Pub Date: April 1st, 2013
ISBN: 978-1613745151
Publisher: Chicago Review Press

Veteran journalist Eichstaedt (Consuming the Congo: War and Conflict Minerals in the World's Deadliest Place, 2011, etc.) delivers from Afghanistan a dismal report on that country’s continued disintegration and decline and the failure of U.S. efforts to prevent it.

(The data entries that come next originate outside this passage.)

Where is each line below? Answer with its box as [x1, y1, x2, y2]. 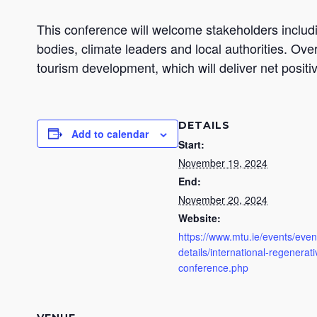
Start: [178, 137, 204, 151]
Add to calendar [71, 126, 149, 141]
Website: [178, 210, 221, 225]
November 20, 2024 [178, 192, 267, 207]
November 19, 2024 [178, 155, 267, 170]
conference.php [178, 260, 248, 275]
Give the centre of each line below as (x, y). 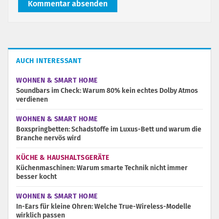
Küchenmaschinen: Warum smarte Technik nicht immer (102, 168)
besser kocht (36, 177)
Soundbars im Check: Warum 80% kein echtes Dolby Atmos (107, 91)
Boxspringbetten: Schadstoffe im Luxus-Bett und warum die (109, 129)
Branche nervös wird (48, 138)
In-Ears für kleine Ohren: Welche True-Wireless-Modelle (104, 207)
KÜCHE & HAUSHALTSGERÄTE (63, 158)
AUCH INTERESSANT (49, 61)
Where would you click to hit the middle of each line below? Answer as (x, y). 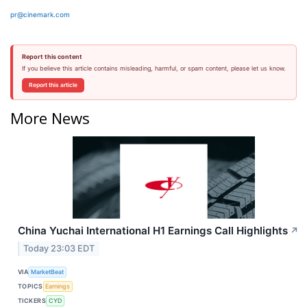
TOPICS (30, 286)
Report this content (52, 57)
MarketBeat (48, 272)
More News (50, 118)
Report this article (53, 85)
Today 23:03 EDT (59, 248)
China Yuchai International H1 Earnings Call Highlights (153, 230)
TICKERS (32, 301)
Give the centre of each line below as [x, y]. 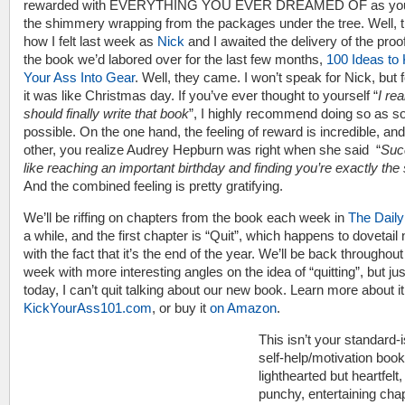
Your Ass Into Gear [79, 77]
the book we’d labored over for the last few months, [175, 59]
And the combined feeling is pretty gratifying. [153, 186]
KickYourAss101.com [88, 308]
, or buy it [181, 308]
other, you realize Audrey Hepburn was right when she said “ [202, 150]
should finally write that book [106, 113]
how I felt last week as [90, 41]
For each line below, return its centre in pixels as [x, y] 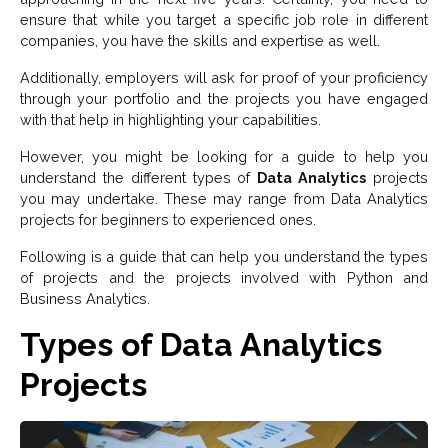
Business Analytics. [85, 299]
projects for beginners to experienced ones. [168, 220]
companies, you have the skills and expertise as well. [200, 41]
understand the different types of [139, 178]
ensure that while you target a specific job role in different [224, 20]
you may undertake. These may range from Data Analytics [224, 199]
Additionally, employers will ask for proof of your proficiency [224, 78]
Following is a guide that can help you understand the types [224, 257]
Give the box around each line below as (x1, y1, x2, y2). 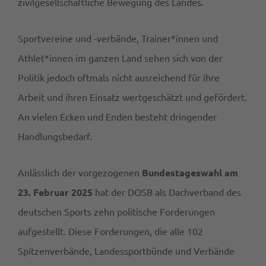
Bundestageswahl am (142, 166, 238, 179)
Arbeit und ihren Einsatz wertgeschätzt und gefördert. (18, 91, 247, 103)
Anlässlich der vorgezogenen (18, 166, 142, 179)
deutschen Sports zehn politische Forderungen (18, 205, 215, 218)
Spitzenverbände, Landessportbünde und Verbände (18, 245, 235, 257)
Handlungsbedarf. (18, 130, 94, 142)
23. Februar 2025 (18, 186, 93, 199)
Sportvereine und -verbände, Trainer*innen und (18, 32, 218, 45)
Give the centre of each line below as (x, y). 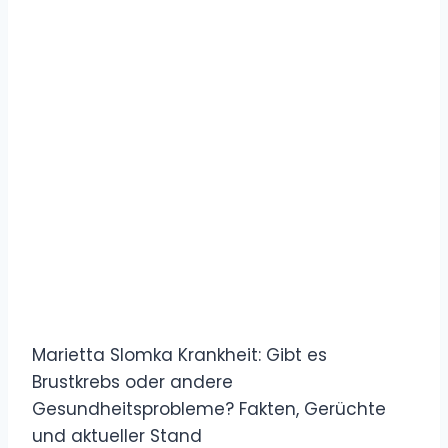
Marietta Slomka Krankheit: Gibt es (179, 354)
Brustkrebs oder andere (132, 381)
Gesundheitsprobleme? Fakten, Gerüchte (209, 408)
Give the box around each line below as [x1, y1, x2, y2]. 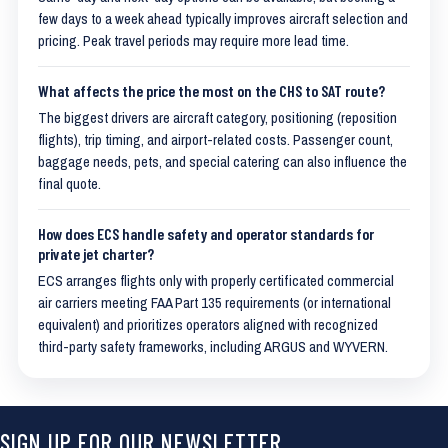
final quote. [38, 174, 101, 194]
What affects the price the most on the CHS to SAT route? [38, 81, 385, 100]
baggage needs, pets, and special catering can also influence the [38, 152, 407, 172]
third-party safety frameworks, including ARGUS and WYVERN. [38, 337, 388, 357]
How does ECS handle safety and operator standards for [38, 224, 374, 243]
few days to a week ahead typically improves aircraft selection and [38, 9, 408, 29]
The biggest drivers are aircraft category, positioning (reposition [38, 108, 397, 128]
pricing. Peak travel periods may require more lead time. [38, 31, 349, 51]
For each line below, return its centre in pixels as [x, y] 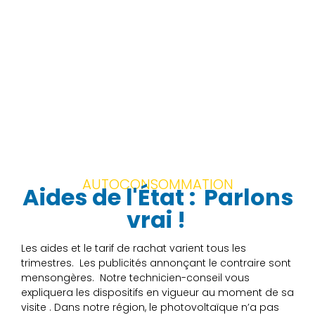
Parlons [248, 198]
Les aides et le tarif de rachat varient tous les [134, 249]
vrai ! [156, 220]
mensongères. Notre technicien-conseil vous [135, 278]
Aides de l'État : [111, 198]
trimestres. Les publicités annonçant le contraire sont [156, 263]
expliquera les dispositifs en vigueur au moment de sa [157, 293]
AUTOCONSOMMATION [157, 185]
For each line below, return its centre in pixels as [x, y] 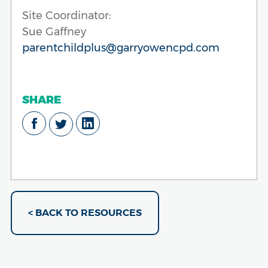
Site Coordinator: [67, 15]
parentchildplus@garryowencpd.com [122, 48]
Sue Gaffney [54, 31]
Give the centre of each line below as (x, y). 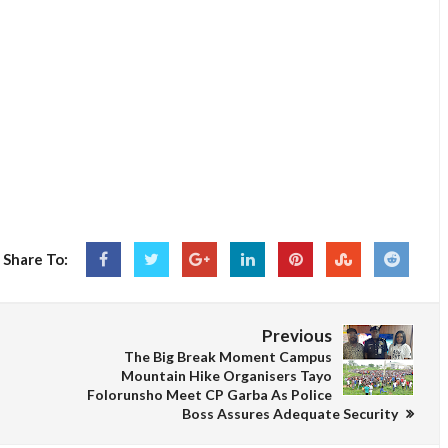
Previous (297, 336)
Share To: (35, 259)
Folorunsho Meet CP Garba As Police (209, 395)
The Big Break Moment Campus (228, 357)
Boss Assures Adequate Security (291, 414)
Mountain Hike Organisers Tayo (226, 376)
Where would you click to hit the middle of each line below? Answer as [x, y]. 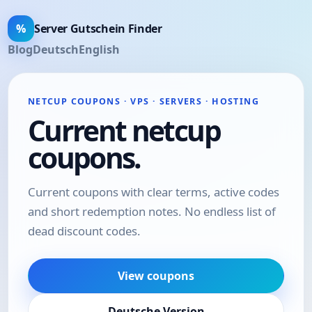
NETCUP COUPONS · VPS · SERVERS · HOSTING [143, 101]
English [99, 49]
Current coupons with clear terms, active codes [154, 192]
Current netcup [124, 130]
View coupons [156, 276]
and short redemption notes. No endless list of [152, 211]
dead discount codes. [84, 231]
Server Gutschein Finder [98, 29]
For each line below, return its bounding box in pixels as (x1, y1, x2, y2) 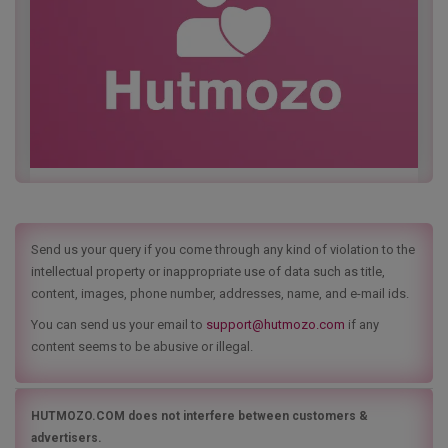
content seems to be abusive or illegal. (31, 338, 253, 354)
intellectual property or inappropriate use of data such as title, (31, 263, 385, 279)
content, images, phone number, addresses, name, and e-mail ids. (31, 285, 409, 301)
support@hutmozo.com (206, 316, 345, 332)
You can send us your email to (31, 316, 206, 332)
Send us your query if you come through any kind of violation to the (31, 241, 415, 257)
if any (345, 316, 379, 332)
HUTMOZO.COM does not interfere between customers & (31, 408, 368, 423)
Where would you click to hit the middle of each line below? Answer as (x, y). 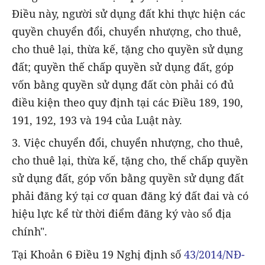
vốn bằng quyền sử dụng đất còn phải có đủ (123, 85)
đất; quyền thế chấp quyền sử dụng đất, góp (123, 67)
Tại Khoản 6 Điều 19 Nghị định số (98, 254)
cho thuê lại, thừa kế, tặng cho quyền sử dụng (127, 49)
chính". (30, 232)
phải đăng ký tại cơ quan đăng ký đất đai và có (130, 196)
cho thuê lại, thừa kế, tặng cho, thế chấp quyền (130, 161)
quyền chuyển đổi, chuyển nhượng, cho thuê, (127, 32)
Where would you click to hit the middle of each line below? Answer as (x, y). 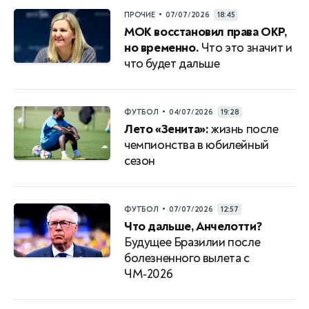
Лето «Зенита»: (167, 129)
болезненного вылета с (187, 258)
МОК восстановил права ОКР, (206, 32)
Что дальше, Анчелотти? (193, 227)
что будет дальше (172, 64)
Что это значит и (246, 48)
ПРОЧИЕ (140, 15)
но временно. (162, 48)
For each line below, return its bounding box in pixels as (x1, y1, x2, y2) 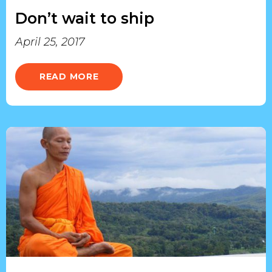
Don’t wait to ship (15, 9, 154, 27)
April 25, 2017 (15, 35, 84, 49)
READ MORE (39, 71, 99, 82)
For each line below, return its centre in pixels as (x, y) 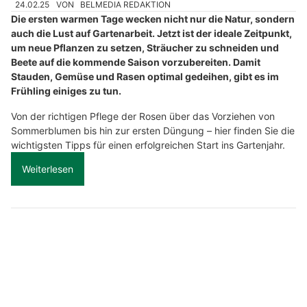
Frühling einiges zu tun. (66, 91)
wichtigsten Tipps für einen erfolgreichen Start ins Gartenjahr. (148, 145)
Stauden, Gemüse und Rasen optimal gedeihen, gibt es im (145, 77)
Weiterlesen (48, 169)
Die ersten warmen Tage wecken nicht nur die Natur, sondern (153, 19)
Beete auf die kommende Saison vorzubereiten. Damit (136, 62)
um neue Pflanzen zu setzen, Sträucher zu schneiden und (145, 48)
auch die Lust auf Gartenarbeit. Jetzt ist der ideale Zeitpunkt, (151, 34)
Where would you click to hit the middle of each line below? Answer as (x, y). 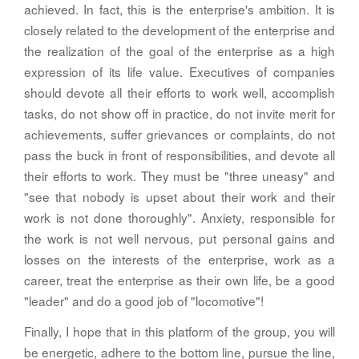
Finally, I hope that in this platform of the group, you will (179, 331)
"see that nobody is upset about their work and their (179, 197)
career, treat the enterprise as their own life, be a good (179, 280)
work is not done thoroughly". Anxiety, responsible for (179, 218)
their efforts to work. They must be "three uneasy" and (179, 176)
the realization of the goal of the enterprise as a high (179, 51)
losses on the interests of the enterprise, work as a (179, 259)
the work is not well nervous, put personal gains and (179, 238)
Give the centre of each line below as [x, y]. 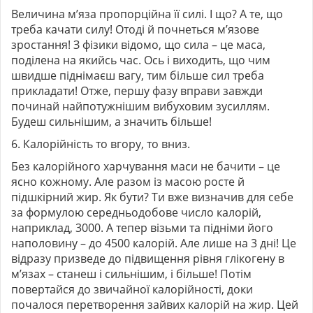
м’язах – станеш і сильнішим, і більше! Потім [131, 274]
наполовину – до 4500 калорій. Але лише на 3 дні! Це [154, 243]
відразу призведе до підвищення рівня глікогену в [148, 258]
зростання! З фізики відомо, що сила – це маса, [138, 44]
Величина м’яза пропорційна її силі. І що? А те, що [147, 14]
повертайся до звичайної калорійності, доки [132, 289]
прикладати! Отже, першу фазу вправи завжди [137, 90]
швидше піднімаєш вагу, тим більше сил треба [138, 75]
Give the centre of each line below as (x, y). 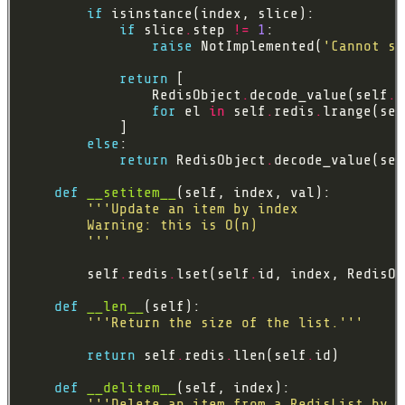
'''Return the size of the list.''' (225, 323)
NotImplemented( (258, 47)
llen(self (270, 356)
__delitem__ (132, 388)
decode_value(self (319, 95)
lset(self (213, 274)
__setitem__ (132, 193)
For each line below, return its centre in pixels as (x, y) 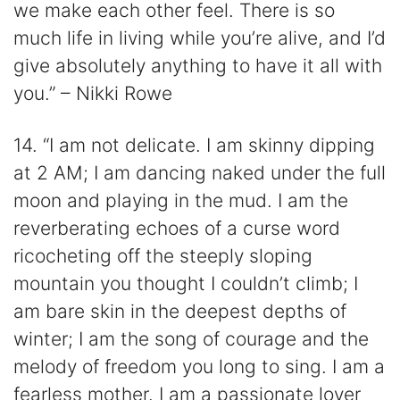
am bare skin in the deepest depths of (180, 311)
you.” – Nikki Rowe (93, 93)
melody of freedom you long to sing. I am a (199, 366)
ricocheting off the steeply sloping (163, 255)
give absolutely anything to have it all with (198, 65)
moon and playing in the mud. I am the (181, 200)
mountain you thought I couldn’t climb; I (186, 283)
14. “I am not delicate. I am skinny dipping (194, 145)
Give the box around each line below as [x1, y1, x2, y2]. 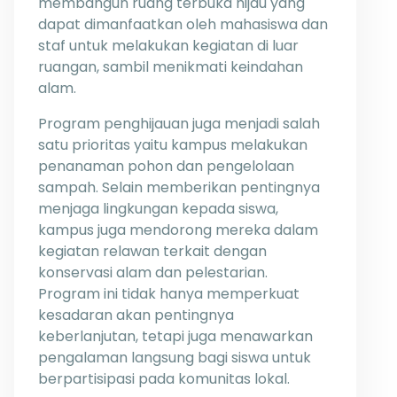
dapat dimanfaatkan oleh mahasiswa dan [38, 14, 328, 35]
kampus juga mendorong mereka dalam [38, 220, 318, 240]
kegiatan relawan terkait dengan [38, 241, 267, 261]
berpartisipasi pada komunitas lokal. [38, 369, 290, 389]
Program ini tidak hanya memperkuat [38, 284, 300, 304]
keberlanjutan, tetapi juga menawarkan [38, 326, 313, 346]
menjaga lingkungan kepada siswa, [38, 198, 278, 219]
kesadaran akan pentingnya [38, 305, 234, 325]
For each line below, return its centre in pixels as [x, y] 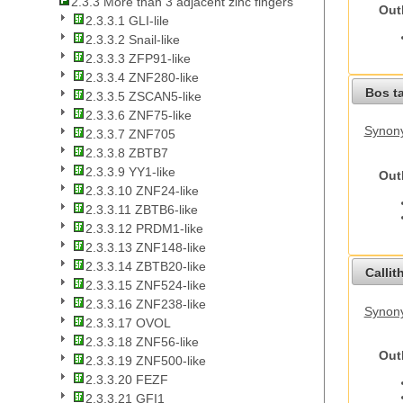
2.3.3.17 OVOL [128, 323]
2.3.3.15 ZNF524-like [146, 286]
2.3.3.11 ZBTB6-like [142, 210]
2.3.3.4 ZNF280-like [142, 78]
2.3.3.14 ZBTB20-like [146, 267]
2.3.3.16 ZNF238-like [146, 304]
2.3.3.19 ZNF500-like [146, 361]
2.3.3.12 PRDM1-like [144, 229]
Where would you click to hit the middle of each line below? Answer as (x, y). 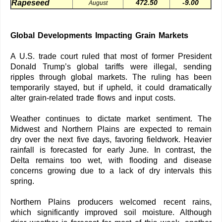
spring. (22, 181)
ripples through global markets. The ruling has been (111, 77)
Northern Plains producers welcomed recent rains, (111, 202)
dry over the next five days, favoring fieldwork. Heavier (111, 139)
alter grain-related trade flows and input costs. (93, 98)
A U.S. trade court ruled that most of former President (111, 56)
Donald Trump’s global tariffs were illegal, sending (111, 66)
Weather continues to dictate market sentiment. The (111, 118)
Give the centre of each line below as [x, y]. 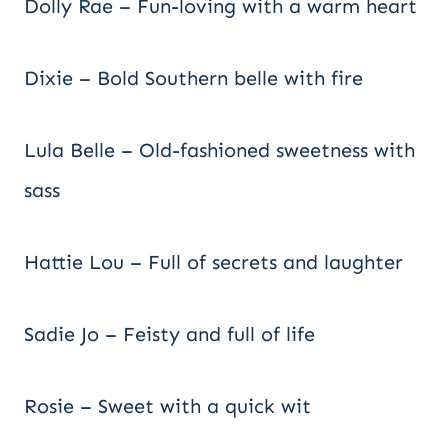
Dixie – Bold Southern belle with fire [193, 78]
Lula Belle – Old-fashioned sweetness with [219, 150]
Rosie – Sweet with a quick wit [167, 406]
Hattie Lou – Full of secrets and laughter [213, 262]
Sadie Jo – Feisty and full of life [169, 334]
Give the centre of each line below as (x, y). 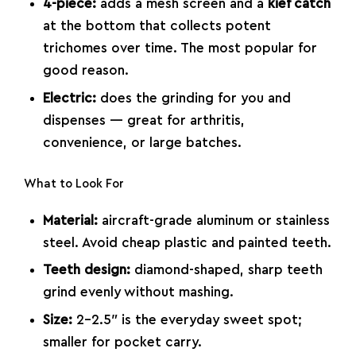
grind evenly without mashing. (138, 292)
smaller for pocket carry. (122, 342)
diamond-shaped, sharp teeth (226, 270)
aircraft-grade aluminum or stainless (213, 220)
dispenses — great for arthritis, (143, 121)
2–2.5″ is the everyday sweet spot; (187, 320)
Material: (70, 220)
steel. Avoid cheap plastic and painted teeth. (187, 242)
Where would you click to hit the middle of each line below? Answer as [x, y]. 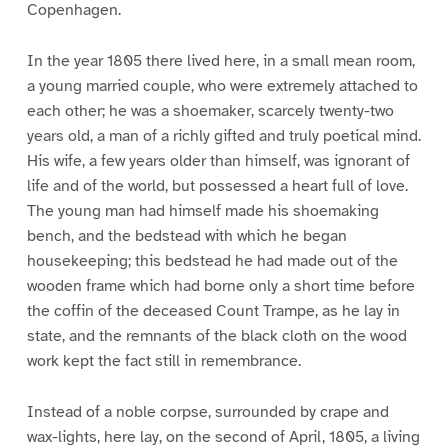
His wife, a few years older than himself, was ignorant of [218, 161]
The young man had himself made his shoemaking [202, 211]
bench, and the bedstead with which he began [186, 236]
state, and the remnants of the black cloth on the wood [216, 336]
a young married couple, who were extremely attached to [222, 86]
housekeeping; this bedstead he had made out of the [212, 261]
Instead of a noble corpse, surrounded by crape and [207, 412]
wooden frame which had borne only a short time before [220, 286]
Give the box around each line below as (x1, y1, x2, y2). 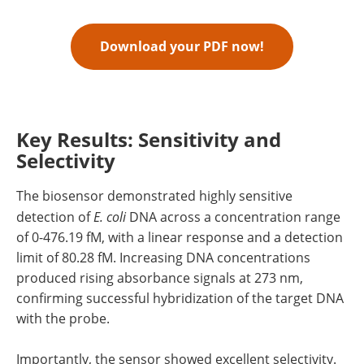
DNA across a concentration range (126, 208, 340, 227)
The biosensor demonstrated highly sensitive (16, 187, 292, 206)
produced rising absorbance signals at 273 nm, (16, 269, 303, 288)
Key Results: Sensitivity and (16, 126, 281, 154)
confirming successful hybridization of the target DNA (16, 289, 344, 308)
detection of (16, 208, 93, 227)
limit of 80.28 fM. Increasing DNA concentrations (16, 249, 310, 267)
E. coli (93, 208, 126, 226)

When U.S. and coalition forces entered Afghanistan in 2001 and defeated the brutal Taliban regime, hopes ran high for peace and prosperity. Neither, reports the author, has occurred. Rather, Afghanistan remains a country “crumbling at the edges and collapsing at its core.” Eichstaedt interviewed Afghans from all walks of life: government officials, Taliban leaders, shopkeepers, mullahs, would-be suicide bombers, victims of self-immolation and others. Afghanistan remains among the poorest nations of the world, and the Taliban grows stronger as a corrupt government dominated by regional and ethnic warlords does little to aid the Afghan people. Women remain brutally oppressed, and chaos reigns: “The fighting, the death, the destruction was random and it was everywhere.” Eichstaedt places much of the blame for this mess on the U.S. and its strategy of placing military objectives above development. Among the Afghans Eichstaedt interviewed, an ambiguous view of the U.S. emerged. Some feared the planned withdrawal of U.S. forces in 2014 would surely lead to the return of Taliban control and civil war. Yet many others fiercely hated the Americans and other foreign forces, seeing them as occupiers and conquerors under whom Afghan life had only grown worse. While he does discuss possible strategies for improving the situation—a real and sustained development plan coupled with a continued U.S. military presence, for instance—Eichstaedt sees no easy fixes—nor do most of the Afghans he gives voice to in this work of skilled and brutally honest journalism.

Heartbreaking and spellbinding dispatches from a country descending into madness.